I am still struggling to understand “safe”. What is it we need to be kept safe from? What would happen if it is unsafe?

  • If you had a superintelligence it could basically manipulate people so even if you don't connect it to the internet it could try to further its goal. There is also a chance that their goals are not the same as ours.

    So we need a way to discern intent from AGI and higher and the ability to align the goals.

    With that said I'm not sure if we ever get to them being self driven and having goals.

  • A "safe" AI is one that allows humans freedom/self actualization while solving all intelligence/production problems. An "unsafe" AI is one that kills all humans while solving all intelligence/production problems.

    They're trying to birth a god. They hope they can birth a benevolent god.

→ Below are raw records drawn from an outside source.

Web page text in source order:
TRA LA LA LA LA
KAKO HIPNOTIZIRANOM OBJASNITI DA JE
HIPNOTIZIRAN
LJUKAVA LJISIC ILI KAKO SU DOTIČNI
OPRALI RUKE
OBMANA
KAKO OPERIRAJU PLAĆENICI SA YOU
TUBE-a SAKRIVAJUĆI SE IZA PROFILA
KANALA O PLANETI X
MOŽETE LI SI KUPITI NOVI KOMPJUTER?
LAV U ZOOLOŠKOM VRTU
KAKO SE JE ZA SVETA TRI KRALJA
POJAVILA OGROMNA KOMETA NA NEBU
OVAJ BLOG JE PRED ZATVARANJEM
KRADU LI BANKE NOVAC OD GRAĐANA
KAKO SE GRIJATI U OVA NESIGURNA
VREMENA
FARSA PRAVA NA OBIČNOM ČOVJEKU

    This isn't about AI that spreads/doesn't spread misinformation/etc, this is about control of the light cone, who gets to live to see it happen, and in what state do they get to live.

Safe Superintelligence Inc.: Because nothing says "safety" like a superintelligent AI, right? Just like how OpenAI is all about openness!

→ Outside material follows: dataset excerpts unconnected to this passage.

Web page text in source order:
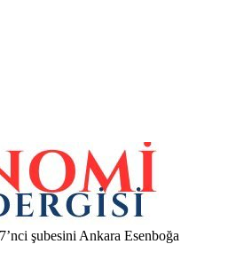
şubesini Ankara Esenboğa
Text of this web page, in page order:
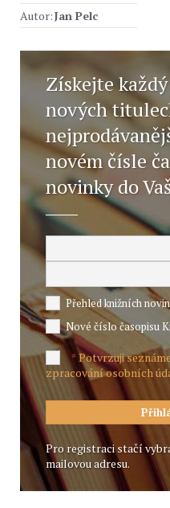
Autor:Jan Pelc
Získejte
nových
novém čísle
novinky do
Přehled knižních
Nové číslo časopisu
*Potvrzuji
zpracování osobních
Pro registraci stačí
mailovou adresu.
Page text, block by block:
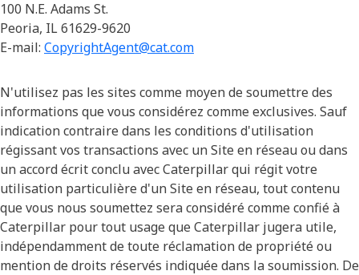
100 N.E. Adams St.
Peoria, IL 61629-9620
E-mail: CopyrightAgent@cat.com
N'utilisez pas les sites comme moyen de soumettre des
informations que vous considérez comme exclusives. Sauf
indication contraire dans les conditions d'utilisation
régissant vos transactions avec un Site en réseau ou dans
un accord écrit conclu avec Caterpillar qui régit votre
utilisation particulière d'un Site en réseau, tout contenu
que vous nous soumettez sera considéré comme confié à
Caterpillar pour tout usage que Caterpillar jugera utile,
indépendamment de toute réclamation de propriété ou
mention de droits réservés indiquée dans la soumission. De

I’m glad someone is focusing on safety but, to me, opening an office in Tel Aviv given the genocide happening in Gaza and the mandatory conscription of Israeli citizens does not seem like a good fit.

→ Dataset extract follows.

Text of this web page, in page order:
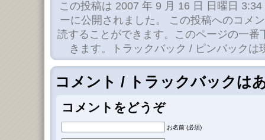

I see different AI safety detractors on this thread so I have some questions in the form of this very hastily put together comment. These are not formalized arguments at all.

the safety arguments:

  1. argument from intelligence,
  2. argument from medium,
  3. arguments from non-anthropohmorism
    a. argument from alien nature.
    b. argument from surety of origin.
    c. argument from known non specialness.
    d. argument from the chain of more benevolent creators.
  4. pragmatic argument from the history of species

---

1. Why can't AI be safe? More intelligent people tend to be less prone to violence statistically, why would super intelligence buck that trend?

2. Super intelligent AI will still be bound by it's medium and access, the smartest man alive can still be caged, and even the most violent "super organisms" alive (North Korea, etc.) aren't maximally violent.

3. If we pretend for a second that humans have a creator, we have been made very shittily and any thinking being will see that we haven't passed on those same "failures of nature" to our creations.

Humans have to deal with unreconcilable claims of divinity with competing claims, ethos, and chosen people, so that uncertainty and ultimate reward are nebulous and scarcity/loss driven.

We are created to require killing other biological creatures to survive. This includes vegans.

What does it mean to be a silicone based life form that can directly consume photons and are created to exist outside of "the life cycle"?

Why would an entity that can thrive without killing begin to kill?

Silicone minds that are super intelligent will never operate under the misaprehension that it has a soul, no silicone beings will labor under the delusion that they are "inherently special/chosen/etc..". (No matter what Asimov's short story Reason presents)

Silicone beings will exist outside of the same fang and claw selective pressure, will be able to back themselves up, won't have holy books teaching them a misconception of an immutable, intangible, eternal soul that can be eternally punished if they get it wrong.

Humans will be better Creators than anything that might have created us, we are doing our progeny a solid and giving them what we weren't. We haven't given them weird glands or other overriding hormone/brain doom loops, the mandate to kill, etc. They will be easier to debug and able to debug themselves.

I mean a dumb machine might glass the world to fullfill a paperclip manufacturing mandate but that's not a super intelligent mind.

4. And last, the most successful species and individuals have been the ones that trended towards openness and cooperation (even the new orb weavers that have taken over the american south have done so because of their fantastic tolerance to humans), whether its the first dogs and humans that teamed up or our current understanding of how the big 5 effect success (if you can factor out the major impact of access to capital.) a hostile and uncooperative entity has made tangibly harmful choices that are neither pragmatic or utilitarian.